Después de casarse se fue al cementerio a conversar con su padre: recordó las veces que él se tiraba al suelo para ponerse a jugar durante horas con ella a la cocinita o para ver dibujos animados, rememoraba las noches cuando él escuchaba música espectacular mientras bebía unos tragos en su sala y ella lo contemplaba a hurtadillas… o cuando pasaban fines de semana enteros viendo películas.

—Eso es ociosidad —la recriminaba su madre—. Se pasan horas de horas viendo películas tu padre y tú. ¿Qué ganan con eso?

—No podrías entenderlo, mamá —le decía ella con un tono cachaciento.

Su padre le enseñó a amar la música, el cine, los libros. Él había abandonado sus estudios en arquitectura y letras; no obstante era un hombre que tenía una debilidad especial por el arte.

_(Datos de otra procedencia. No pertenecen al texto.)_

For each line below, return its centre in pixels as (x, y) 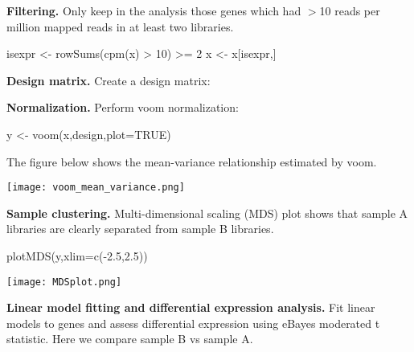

Había perdido a los ocho años a su madre (experiencia de la que él nunca supo reponerse) y odiaba desde los forros a su padre, un tipo que siempre lo vio muy lábil, casi como un afeminado.

—Así como lo ven —decía él señalando con desdén al abuelo de Eliana—: este viejo de mierda me va a enterrar a mí.

—Silencio, Pepe. No hables tonterías —lo amonestaban sus hermanos—. ¡Cállate y respeta!

—Les estoy avisando nomás: este viejo me va a enterrar a mí, pero les prometo que sólo me tomará medio año aclimatarme en el infierno: al sexto mes me lo cargo para que ya no joda a nadie más. ¡Lo prometo!

Ella te cuenta que todo ocurrió tal como su padre lo vaticinó: “al sexto mes, es decir, en agosto del 2012 mi padre se lo llevó a mi abuelo”.

—¿Al infierno? —le preguntas sobrecogido.

—No lo sé: papá no era un hombre malo. Cometió sus errores como todos, creo. Pero yo lo amaba y él me amaba a mí.

Cada aniversario de su muerte, Eliana se dirige a pie al Policlínico de Yanahuara y se queda allí hasta que llega la medianoche: “he visto muertes, partos, cosas increíbles… todos los 7 de febrero paso la noche recordando la muerte de papá, ¿me acompañas?”

Tú odias los hospitales y ella lo sabe. No obstante, accedes de buena gana. Velas su dolor en silencio. Hojeas un libro mientras ella reza y se seca algunas lágrimas. A las once y once de la noche no pedirá ningún deseo (tampoco un milagro). Sólo dirá, deseando por fin corregir el destino: “Hasta mañana te sabré esperar, dime tú el lugar: Es que la fuerza de un amor así sabe triunfar siempre… a pesar de todo”.